Data records:
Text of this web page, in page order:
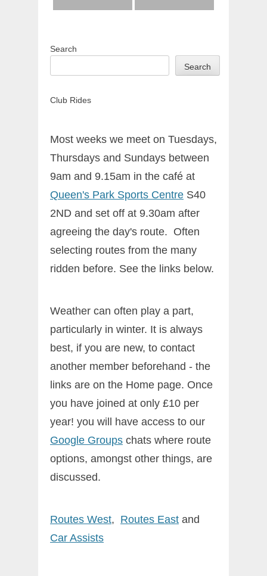
Search
Search
Club Rides
Most weeks we meet on Tuesdays,
Thursdays and Sundays between
9am and 9.15am in the café at
Queen's Park Sports Centre S40
2ND and set off at 9.30am after
agreeing the day's route. Often
selecting routes from the many
ridden before. See the links below.
Weather can often play a part,
particularly in winter. It is always
best, if you are new, to contact
another member beforehand - the
links are on the Home page. Once
you have joined at only £10 per
year! you will have access to our
Google Groups chats where route
options, amongst other things, are
discussed.
Routes West, Routes East and
Car Assists
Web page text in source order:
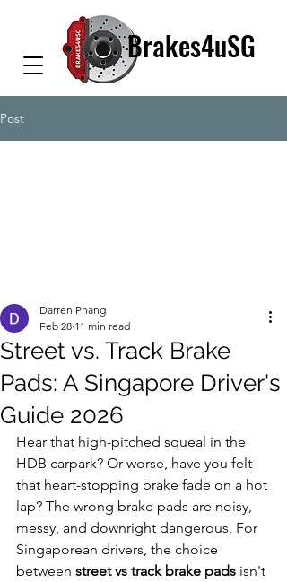
Brakes4uSG
Post
Street vs. Track Brake
Pads: A Singapore Driver's
Guide 2026
Darren Phang
Feb 28 11 min read
Hear that high-pitched squeal in the
HDB carpark? Or worse, have you felt
that heart-stopping brake fade on a hot
lap? The wrong brake pads are noisy,
messy, and downright dangerous. For
Singaporean drivers, the choice
between street vs track brake pads isn't
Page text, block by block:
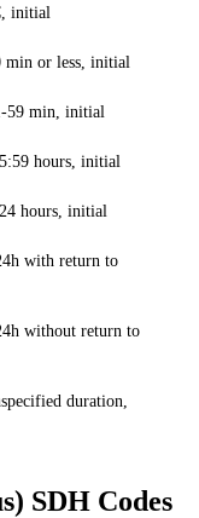
initial
min or less, initial
59 min, initial
hours, initial
hours, initial
with return to
without return to
duration,
SDH Codes
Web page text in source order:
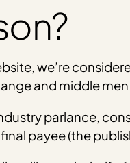
we’re
and middle
parlance,
payee (the
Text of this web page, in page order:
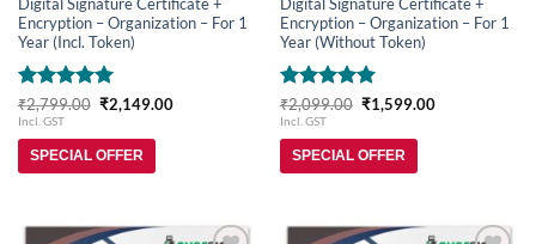
Encryption – Organization – For 1
Year (Incl. Token)
Rated5
out of 5
₹2,799.00 Original
price
₹2,799.00.
₹2,149.00Current
Incl. GST
SPECIAL OFFER
Encryption – Organization – For 1
Year (Without Token)
Rated5
out of 5
₹2,099.00 Original
price
₹2,099.00.
₹1,599.00Current
Incl. GST
SPECIAL OFFER

Task statement: Return exactly, with no pictures, each line from the one that contains "9am and 9.15am in the café at" through the end of the entries above, both ends included.

Solved exercise:
9am and 9.15am in the café at
Queen's Park Sports Centre S40
2ND and set off at 9.30am after
agreeing the day's route. Often
selecting routes from the many
ridden before. See the links below.
Weather can often play a part,
particularly in winter. It is always
best, if you are new, to contact
another member beforehand - the
links are on the Home page. Once
you have joined at only £10 per
year! you will have access to our
Google Groups chats where route
options, amongst other things, are
discussed.
Routes West, Routes East and
Car Assists
Web page text in source order:
Brakes4uSG
Post
Street vs. Track Brake
Pads: A Singapore Driver's
Guide 2026
Darren Phang
Feb 28 11 min read
Hear that high-pitched squeal in the
HDB carpark? Or worse, have you felt
that heart-stopping brake fade on a hot
lap? The wrong brake pads are noisy,
messy, and downright dangerous. For
Singaporean drivers, the choice
between street vs track brake pads isn't
Page text, block by block:
initial
min or less, initial
59 min, initial
hours, initial
hours, initial
with return to
without return to
duration,
SDH Codes
Web page text in source order:
we’re
and middle
parlance,
payee (the
Text of this web page, in page order:
Encryption – Organization – For 1
Year (Incl. Token)
Rated5
out of 5
₹2,799.00 Original
price
₹2,799.00.
₹2,149.00Current
Incl. GST
SPECIAL OFFER
Encryption – Organization – For 1
Year (Without Token)
Rated5
out of 5
₹2,099.00 Original
price
₹2,099.00.
₹1,599.00Current
Incl. GST
SPECIAL OFFER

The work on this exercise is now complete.